Prof.Ir. Mulyono Pangestu

Pada tahun 2000 ada sebuah penemuan yang sangat inspiratif karena dapat membantu negara yang sedang berkembang untuk dapat menghemat biayaya dalam pembekuaan sperma. Hal ini dapat ditemukan oleh ilmuwan Indonesia yang pada waktu itu masih menempuh pendidikan di Monash University. Namanya Prof. Ir. Mulyoto Pangestu pria kelahiran Pekalongan 11 November 1963 (50 tahun silam). Beliau adalah alumnus SMA 1 Tegal, kemudian melanjutkan ke Fakultas Peternakan di Universitas Jenderal Soedirman, sedangkan untuk masternya di University of Melbourne dan doktoralnya di Monash University.

Pada saat ini beliau adalah salah satu staf pengajar di Laboratorium Fisiologi dan Reproduksi Unsoed, selain itu beliau juga mengajar diberbagai universitas di Indonesia. Misalnya saja UGM, UNPAD, UNDIP dan Prof Mulyono juga diminta mengajar di Departemen Obstetri & Ginekologi Monash University. Ini telah menggambarkan akan keilmuwan yang dipunyai oleh seorang Mulyono telah membawanya sebagai salah satu penemu dari Indonesia yang mendunia.
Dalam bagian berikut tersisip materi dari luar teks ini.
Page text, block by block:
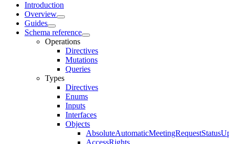
Introduction
Overview
Guides
Schema reference
Operations
Directives
Mutations
Queries
Types
Directives
Enums
Inputs
Interfaces
Objects
AccessRights
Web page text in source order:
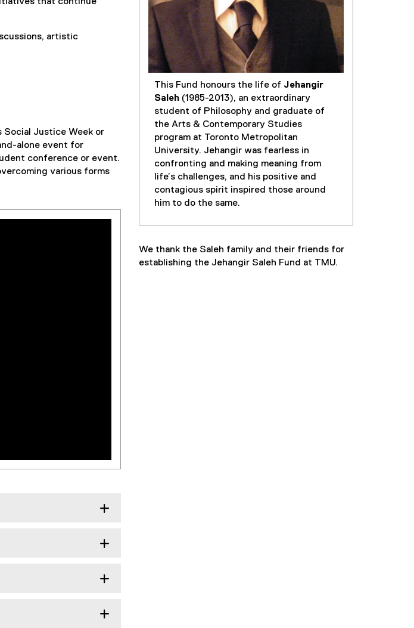
artistic
Justice Week or
alone event for
conference or event.
various forms
This Fund honours the life of Jehangir
Saleh (1985-2013), an extraordinary
student of Philosophy and graduate of
the Arts & Contemporary Studies
program at Toronto Metropolitan
University. Jehangir was fearless in
confronting and making meaning from
life’s challenges, and his positive and
contagious spirit inspired those around
him to do the same.
We thank the Saleh family and their friends for
establishing the Jehangir Saleh Fund at TMU.
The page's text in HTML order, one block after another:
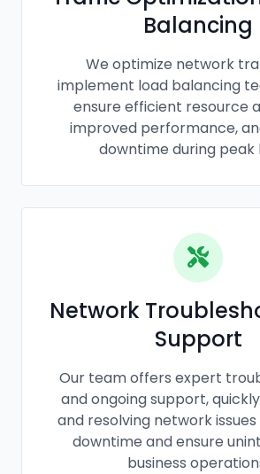
Balancing
We optimize network
implement load balancing
ensure efficient resource
improved performance,
downtime during peak
Network
Support
Our team offers expert
and ongoing support,
and resolving network
downtime and ensure
business

Sedangkan untuk titik tolak dari kecermelangan intelektual beliau adalah saat menemukan teknik pembekuan sperma dengan biayaya murah atau yang biasa dikenal oleh cool storage. Penemuan ini telah mengantarkan beliau menyabet penghargaan tertinggi (Gold Award) dalam kompetisi young Invetor Award yang diselenggarakan oleh majalah The Far Eastern Economic Review dan Hewlett-Packard Asia Pasifik tahun 2000. Temuan ini banyak mendapat apresiasi dan pujian dari ilmuwan yang lain.
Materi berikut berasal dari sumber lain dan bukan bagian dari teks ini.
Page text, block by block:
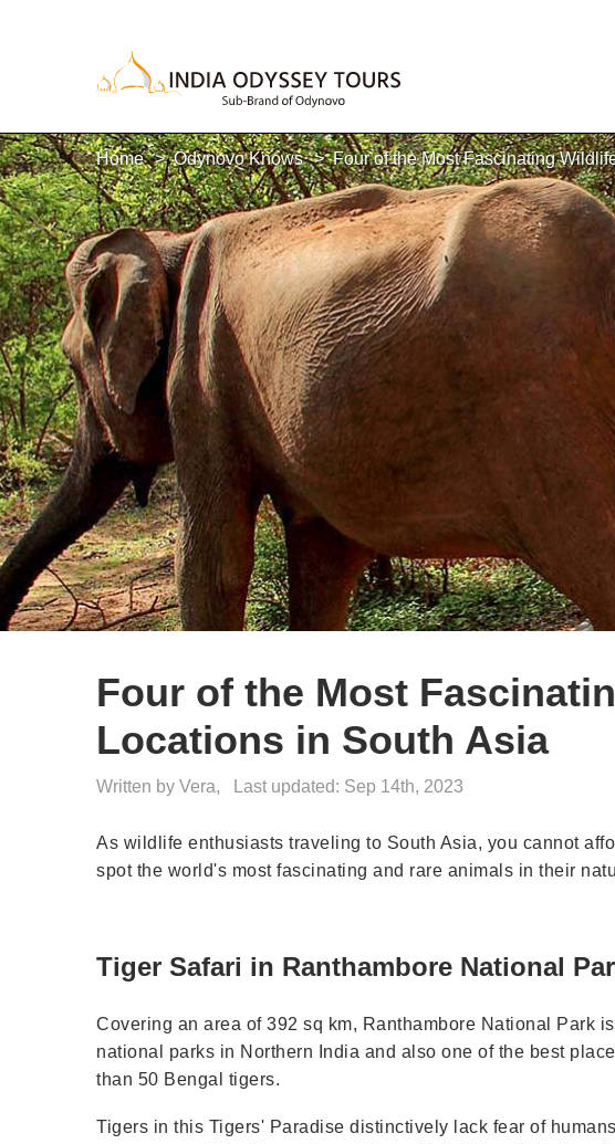
Home Odynovo Knows Four of the Most Fascinating
Four of the Most
Locations in South Asia
Written by Vera, Last updated: Sep 14th, 2023
As wildlife enthusiasts traveling to South Asia, you cannot
spot the world's most fascinating and rare animals in their
Tiger Safari in Ranthambore National
Covering an area of 392 sq km, Ranthambore National Park
national parks in Northern India and also one of the best
than 50 Bengal tigers.
Tigers in this Tigers' Paradise distinctively lack fear of
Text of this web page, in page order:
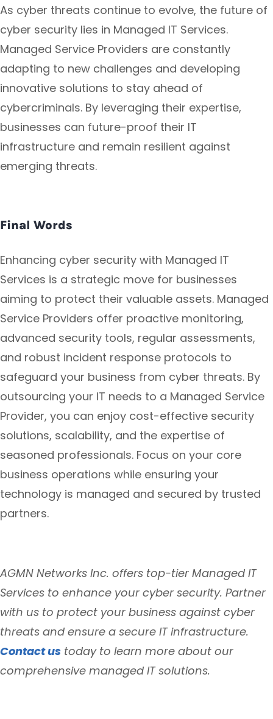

Penemuan ini banyak membantu negara yang kekurangan dana dalam mengembangkan peternakan. Sebab apa yang telah dilakukan oleh Mulyoto telah menjadikan alat pendingin dengan biayaya murah dan sangat terjangkau untuk negara berkembang. Alat ini terbuat dari dua lapis tabung plastik mini (ukuran 0,250 ml dan 0,500 ml) yang disegel dengan panas (heat-sealted), kemudian dibungkus dengan alumunium foil.

Akibat dari temuan itu banyak orang yang sangat terbantu untuk dapat membekukan sperma dengan alat yang sangat sederhana. Hal ini memberikan gambaran bahwa orang Indonesia pun mampu memberikan kontribusi dalam bidang ilmu pengetahuan. Kemampuan ini dapat membantu beberapa klinik bayi tabung di Indonesia untuk meningkatkan kualitas pelayanan Infertilitas di Indonesia.